The COVID-19 pandemic has decreased noise exposure for many, but noise pollution might move from the outside to the inside


The COVID-19 pandemic has significantly impacted our lives. The statement rings especially true during the infamous PPKM, when the roads became empty because we (well, some of us) stayed at home, reducing our exposure to noise. 

Our world is a noisy, noisy one, with background sounds constantly tickling our ears. You may not realize this because the human brain is just like your crush — it is very good at ignoring peripheral inputs.

The decrease in traffic and outdoor human activity caused a significant noise reduction. All of the unwanted sounds that previously impacted our hearing are gone. So, our ears should be safe during this period, right?

The answer is "almost". For some people, the noise pollution they experience outside is moved inside. We are talking about headphones and other kinds of earpieces. These things localize sound into your ears, and hours of Zoom meetings force you to wear these day-long. Your boss' loud, angry voice? Only you can hear that. 

The device is also used for recreational purposes, including listening to music and watching movies. Some also listen to music while doing their tasks, further prolonging their exposure to noise. Good workaholics like us, sadly, tend to forget to rest.
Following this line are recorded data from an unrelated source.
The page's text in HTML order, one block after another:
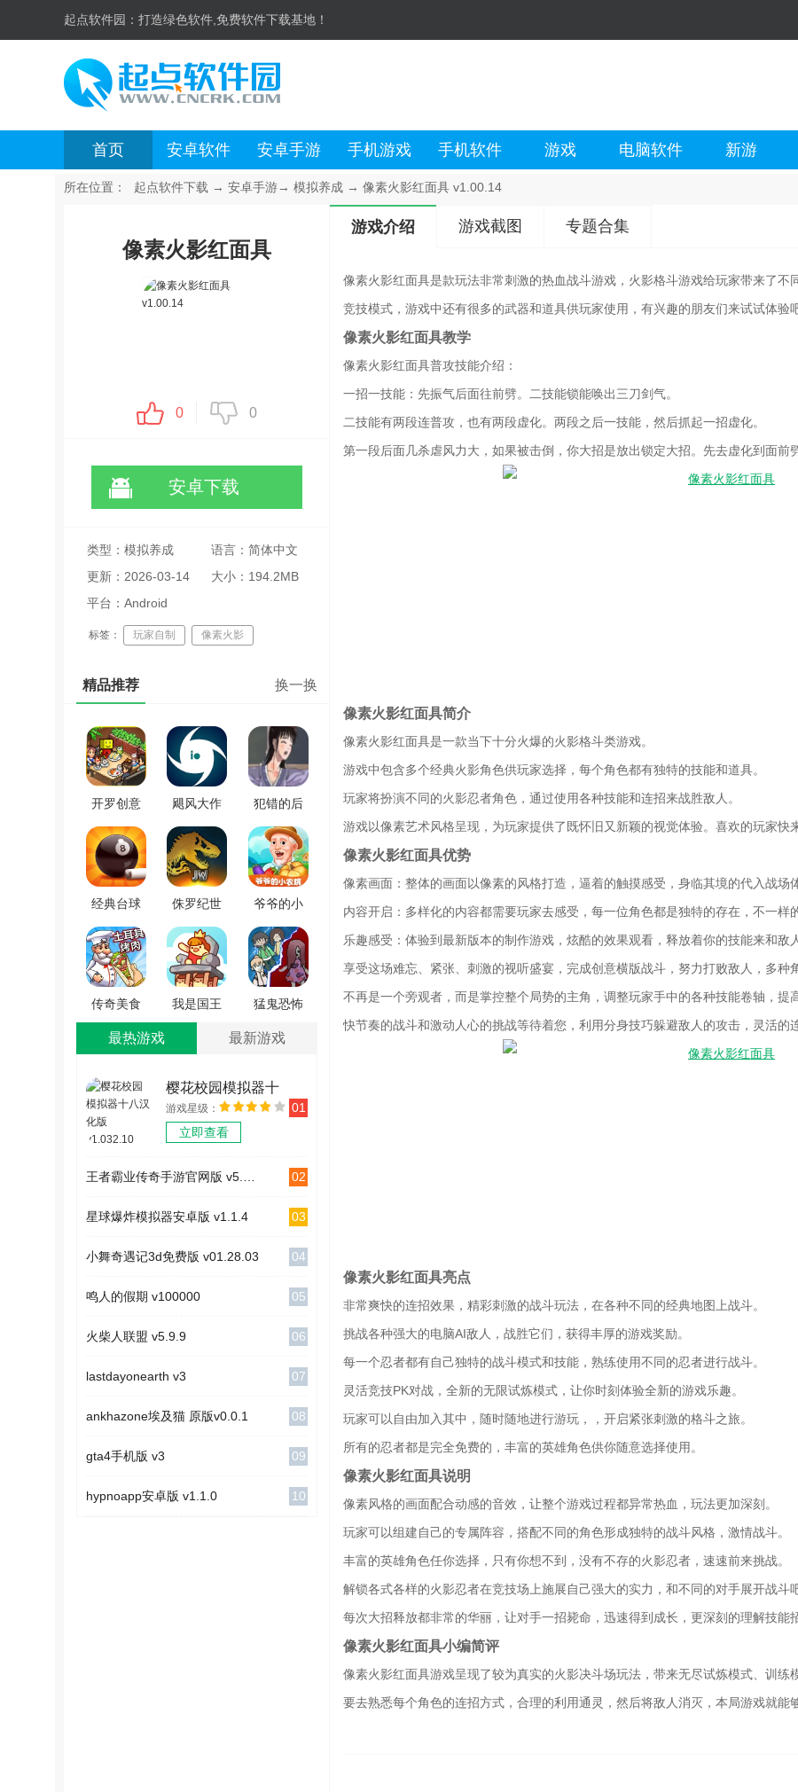
起点软件园： 打造绿色软件,免费软件下载基地！
首页 安卓软件 安卓手游 手机游戏 手机软件 游戏 电脑软件 新游
所在位置： 起点软件下载 → 安卓手游→ 模拟养成 → 像素火影红面具 v1.00.14
像素火影红面具
0 0
安卓下载
类型：模拟养成
语言：简体中文
更新：2026-03-14
11:24:05
大小：194.2MB
平台：Android
标签： 玩家自制 像素火影
像素火影手游合集
精品推荐 换一换
开罗创意
咖啡店物
语游戏正
版 v1.1.3
飓风大作
战手机免
费版
v2.6.1
犯错的后
果安卓免
费版
V1.3.0
经典台球
大师游戏
绿色版
V1.0.12
侏罗纪世
界汉化版
v1.87.6
爷爷的小
农院手机
最新版
V1.1.5
传奇美食
家游戏绿
色版 V1.0
我是国王
手游无广
猛鬼恐怖
最热游戏 最新游戏
樱花校园模拟器十
八汉化版 v1.032.10
游戏星级：
立即查看
01
02
星球爆炸模拟器安卓版 v1.1.4 03
小舞奇遇记3d免费版 v01.28.03 04
鸣人的假期 v100000 05
火柴人联盟 v5.9.9 06
lastdayonearth v3 07
ankhazone埃及猫 原版v0.0.1 08
gta4手机版 v3 09
hypnoapp安卓版 v1.1.0 10
游戏介绍 游戏截图 专题合集
像素火影红面具是款玩法非常刺激的热血战斗游戏，火影格斗游戏给玩家带来了
竞技模式，游戏中还有很多的武器和道具供玩家使用，有兴趣的朋友们来试试体验
像素火影红面具教学
像素火影红面具普攻技能介绍：
一招一技能：先振气后面往前劈。二技能锁能唤出三刀剑气。
二技能有两段连普攻，也有两段虚化。两段之后一技能，然后抓起一招虚化。
第一段后面几杀虐风力大，如果被击倒，你大招是放出锁定大招。先去虚化到面前
像素火影红面具简介
像素火影红面具是一款当下十分火爆的火影格斗类游戏。
游戏中包含多个经典火影角色供玩家选择，每个角色都有独特的技能和道具。
玩家将扮演不同的火影忍者角色，通过使用各种技能和连招来战胜敌人。
游戏以像素艺术风格呈现，为玩家提供了既怀旧又新颖的视觉体验。喜欢的玩家快
像素火影红面具优势
像素画面：整体的画面以像素的风格打造，逼着的触摸感受，身临其境的代入战场
内容开启：多样化的内容都需要玩家去感受，每一位角色都是独特的存在，不一样
乐趣感受：体验到最新版本的制作游戏，炫酷的效果观看，释放着你的技能来和敌
享受这场难忘、紧张、刺激的视听盛宴，完成创意横版战斗，努力打败敌人，多种
不再是一个旁观者，而是掌控整个局势的主角，调整玩家手中的各种技能卷轴，提
快节奏的战斗和激动人心的挑战等待着您，利用分身技巧躲避敌人的攻击，灵活的
像素火影红面具亮点
非常爽快的连招效果，精彩刺激的战斗玩法，在各种不同的经典地图上战斗。
挑战各种强大的电脑AI敌人，战胜它们，获得丰厚的游戏奖励。
每一个忍者都有自己独特的战斗模式和技能，熟练使用不同的忍者进行战斗。
灵活竞技PK对战，全新的无限试炼模式，让你时刻体验全新的游戏乐趣。
玩家可以自由加入其中，随时随地进行游玩，，开启紧张刺激的格斗之旅。
所有的忍者都是完全免费的，丰富的英雄角色供你随意选择使用。
像素火影红面具说明
像素风格的画面配合动感的音效，让整个游戏过程都异常热血，玩法更加深刻。
玩家可以组建自己的专属阵容，搭配不同的角色形成独特的战斗风格，激情战斗。
丰富的英雄角色任你选择，只有你想不到，没有不存的火影忍者，速速前来挑战。
解锁各式各样的火影忍者在竞技场上施展自己强大的实力，和不同的对手展开战斗吧
每次大招释放都非常的华丽，让对手一招毙命，迅速得到成长，更深刻的理解技能
像素火影红面具小编简评
像素火影红面具游戏呈现了较为真实的火影决斗场玩法，带来无尽试炼模式、训
要去熟悉每个角色的连招方式，合理的利用通灵，然后将敌人消灭，本局游戏就能

Listening to some nice Mongolian folk-rock songs by the Hu sure is fun, and watching that Netflix series Emily in Paris can be refreshing (stressful if you hate "pelakor"), but as minutes of continuous sensory input become hours and hours become days, some effects are bound to take place. Often, they are not the most pleasant ones.

Health effects caused by prolonged noise exposure include but are not limited to:

1. Tinnitus
Tinnitus is the ringing, buzzing, hissing, growling, ticking, humming, drumming and any other sounds that only you can hear. While it can be caused by many things, including stress, diabetes, high blood pressure, and nerve damage, in the case of prolonged noise exposure, it is caused by damage to inner ear hair cells. Tinnitus can be temporary, and most often, it is. However, once it stays for more than three weeks, it is likely to be permanent and is among the first signs of sensorineural hearing loss.

The human ear comprises three parts, namely, the outer, middle, and inner ears. Damage caused by noise pollution usually affects the inner ear where the cochlear and vestibular systems are housed. The first one is a spiral-shaped organ responsible for hearing, while the latter comprises semi-circular canals and is responsible for maintaining one's balance. 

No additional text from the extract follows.